━━━ MATERIALS PROVIDED ━━━
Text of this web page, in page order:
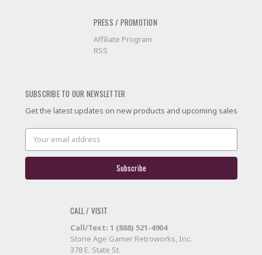
PRESS / PROMOTION
Affiliate Program
RSS
SUBSCRIBE TO OUR NEWSLETTER
Get the latest updates on new products and upcoming sales
Email
Address
CALL / VISIT
Call/Text: 1 (888) 521-4904
Stone Age Gamer Retroworks, Inc.
378 E. State St.
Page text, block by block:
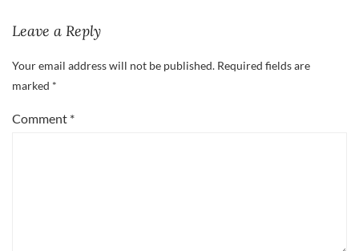
Leave a Reply
Your email address will not be published. Required fields are
marked *
Comment *
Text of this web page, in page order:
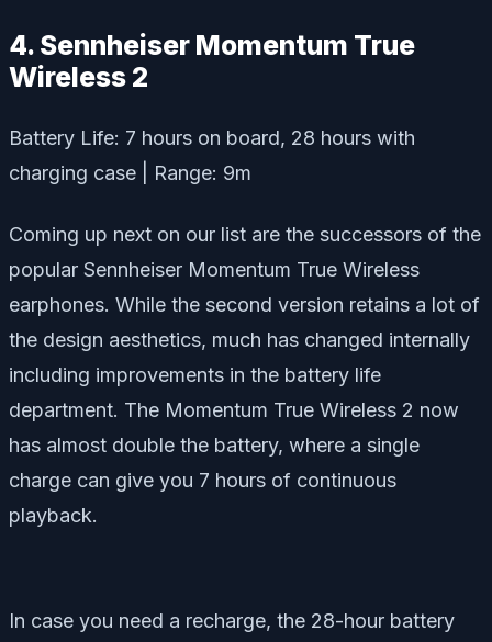
4. Sennheiser Momentum True
Wireless 2
Battery Life: 7 hours on board, 28 hours with
charging case | Range: 9m
Coming up next on our list are the successors of the
popular Sennheiser Momentum True Wireless
earphones. While the second version retains a lot of
the design aesthetics, much has changed internally
including improvements in the battery life
department. The Momentum True Wireless 2 now
has almost double the battery, where a single
charge can give you 7 hours of continuous
playback.
In case you need a recharge, the 28-hour battery
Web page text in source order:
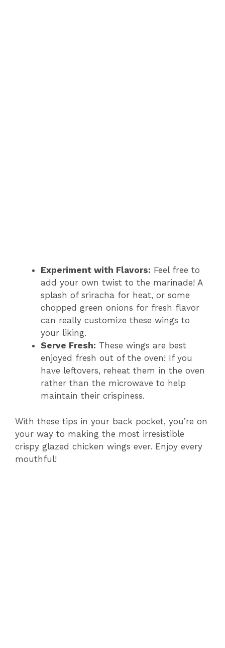
Experiment with Flavors: Feel free to
add your own twist to the marinade! A
splash of sriracha for heat, or some
chopped green onions for fresh flavor
can really customize these wings to
your liking.
Serve Fresh: These wings are best
enjoyed fresh out of the oven! If you
have leftovers, reheat them in the oven
rather than the microwave to help
maintain their crispiness.
With these tips in your back pocket, you’re on
your way to making the most irresistible
crispy glazed chicken wings ever. Enjoy every
mouthful!
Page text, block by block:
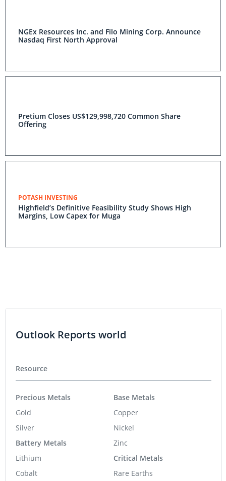
NGEx Resources Inc. and Filo Mining Corp. Announce
Nasdaq First North Approval
Pretium Closes US$129,998,720 Common Share
Offering
POTASH INVESTING
Highfield’s Definitive Feasibility Study Shows High
Margins, Low Capex for Muga
Outlook Reports world
Resource
Precious Metals
Gold
Silver
Battery Metals
Lithium
Cobalt
Base Metals
Copper
Nickel
Zinc
Critical Metals
Rare Earths
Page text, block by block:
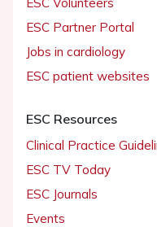
ESC Partner Portal
Jobs in cardiology
ESC patient websites
ESC Resources
Clinical Practice
ESC TV Today
ESC Journals
Events
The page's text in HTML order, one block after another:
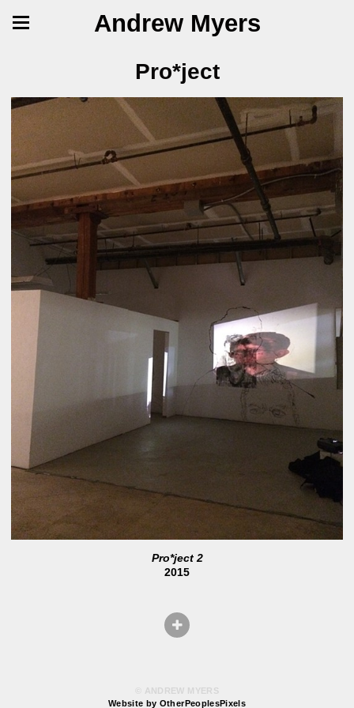
Andrew Myers
Pro*ject
Pro*ject 2
2015
© ANDREW MYERS
Website by OtherPeoplesPixels
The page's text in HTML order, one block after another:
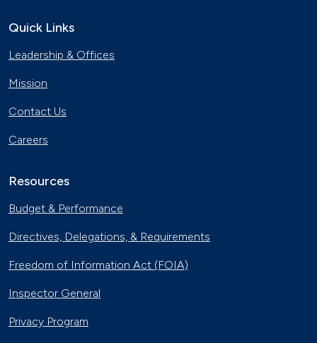
Quick Links
Leadership & Offices
Mission
Contact Us
Careers
Resources
Budget & Performance
Directives, Delegations, & Requirements
Freedom of Information Act (FOIA)
Inspector General
Privacy Program
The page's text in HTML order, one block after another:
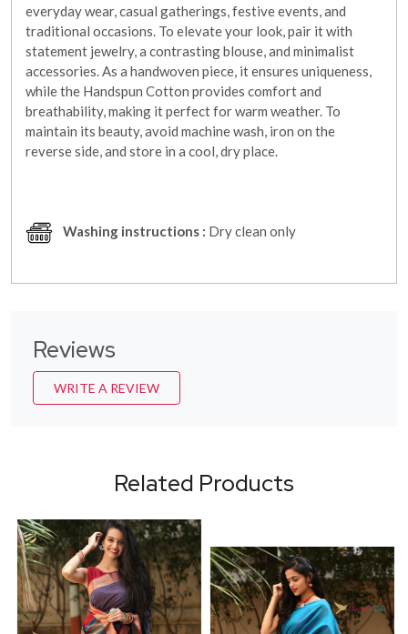
everyday wear, casual gatherings, festive events, and
traditional occasions. To elevate your look, pair it with
statement jewelry, a contrasting blouse, and minimalist
accessories. As a handwoven piece, it ensures uniqueness,
while the Handspun Cotton provides comfort and
breathability, making it perfect for warm weather. To
maintain its beauty, avoid machine wash, iron on the
reverse side, and store in a cool, dry place.
Washing instructions : Dry clean only
Reviews
WRITE A REVIEW
Related Products
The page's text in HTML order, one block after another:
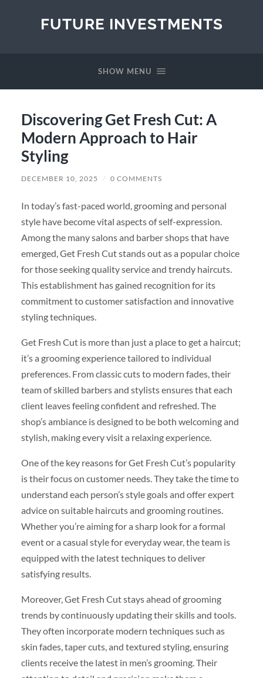
FUTURE INVESTMENTS
SHOW MENU
Discovering Get Fresh Cut: A
Modern Approach to Hair
Styling
DECEMBER 10, 2025 / 0 COMMENTS
In today’s fast-paced world, grooming and personal
style have become vital aspects of self-expression.
Among the many salons and barber shops that have
emerged, Get Fresh Cut stands out as a popular choice
for those seeking quality service and trendy haircuts.
This establishment has gained recognition for its
commitment to customer satisfaction and innovative
styling techniques.
Get Fresh Cut is more than just a place to get a haircut;
it’s a grooming experience tailored to individual
preferences. From classic cuts to modern fades, their
team of skilled barbers and stylists ensures that each
client leaves feeling confident and refreshed. The
shop’s ambiance is designed to be both welcoming and
stylish, making every visit a relaxing experience.
One of the key reasons for Get Fresh Cut’s popularity
is their focus on customer needs. They take the time to
understand each person’s style goals and offer expert
advice on suitable haircuts and grooming routines.
Whether you’re aiming for a sharp look for a formal
event or a casual style for everyday wear, the team is
equipped with the latest techniques to deliver
satisfying results.
Moreover, Get Fresh Cut stays ahead of grooming
trends by continuously updating their skills and tools.
They often incorporate modern techniques such as
skin fades, taper cuts, and textured styling, ensuring
clients receive the latest in men’s grooming. Their
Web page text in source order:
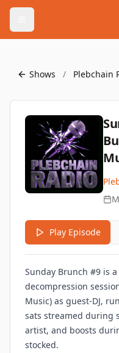
Shows / Plebchain
Play Episode
Sunday Brunch #9 is
decompression
Music) as guest-DJ,
sats streamed during
artist, and boosts
stocked.
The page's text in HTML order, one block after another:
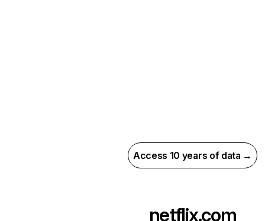
Access 10 years of data →
netflix.com
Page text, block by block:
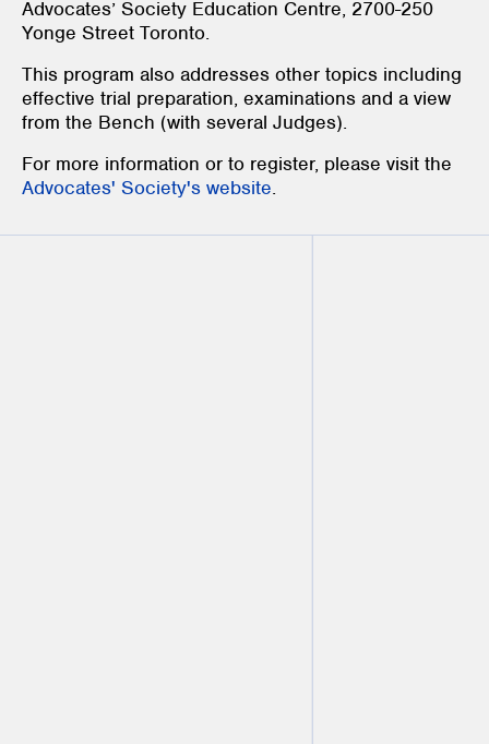
Advocates’ Society Education Centre, 2700-250
Yonge Street Toronto.
This program also addresses other topics including
effective trial preparation, examinations and a view
from the Bench (with several Judges).
For more information or to register, please visit the
Advocates' Society's website.
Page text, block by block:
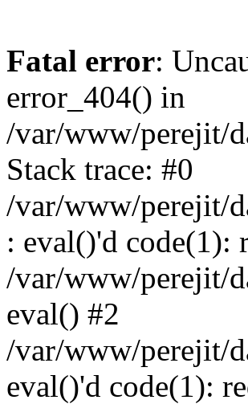
Fatal error:
error_404() in
/var/www/perejit/
Stack trace: #0
/var/www/perejit/
: eval()'d code(1):
/var/www/perejit/
eval() #2
/var/www/perejit/
eval()'d code(1):
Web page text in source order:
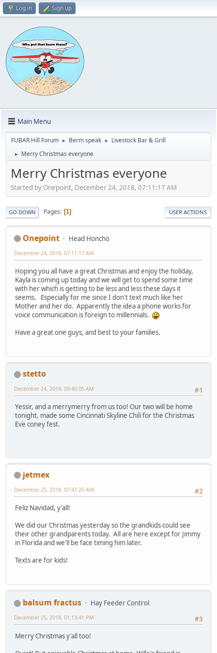
Log in Sign up
Main Menu
FUBAR Hill Forum ► Berm speak ► Livestock Bar & Grill
► Merry Christmas everyone
Merry Christmas everyone
Started by Onepoint, December 24, 2018, 07:11:17 AM
GO DOWN Pages 1 USER ACTIONS
Onepoint Head Honcho
December 24, 2018, 07:11:17 AM
Hoping you all have a great Christmas and enjoy the holiday,
Kayla is coming up today and we will get to spend some time
with her which is getting to be less and less these days it
seems. Especially for me since I don't text much like her
Mother and her do. Apparently the idea a phone works for
voice communication is foreign to millennials.
Have a great one guys, and best to your families.
stetto
#1
December 24, 2018, 09:40:05 AM
Yessir, and a merrymerry from us too! Our two will be home
tonight, made some Cincinnati Skyline Chili for the Christmas
Eve coney fest.
jetmex
#2
December 25, 2018, 07:47:25 AM
Feliz Navidad, y'all!
We did our Christmas yesterday so the grandkids could see
their other grandparents today. All are here except for Jimmy
in Florida and we'll be face timing him later.
Texts are for kids!
balsum fractus
Hay Feeder Control
#3
December 25, 2018, 01:13:41 PM
Merry Christmas y'all too!
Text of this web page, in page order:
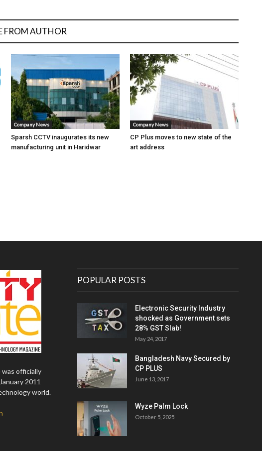
FROM AUTHOR
Company News
Sparsh CCTV inaugurates its new
manufacturing unit in Haridwar
Company News
CP Plus moves to new state of the
art address
was officially
2011
world.
POPULAR POSTS
Electronic Security Industry
shocked as Government sets
28% GST Slab!
May 24, 2017
Bangladesh Navy Secured by
CP PLUS
June 13, 2017
Wyze Palm Lock
October 5, 2025
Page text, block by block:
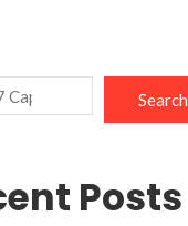
Search
Posts
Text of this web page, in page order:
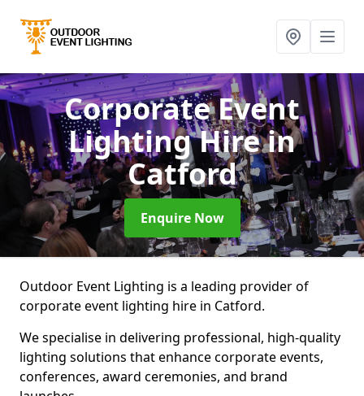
━━━
*TASK DIRECTIONS*: Where in the records does the word "haircuts" appear? Copy each line that holds it.

*RESULT*:
for those seeking quality service and trendy haircuts.
advice on suitable haircuts and grooming routines.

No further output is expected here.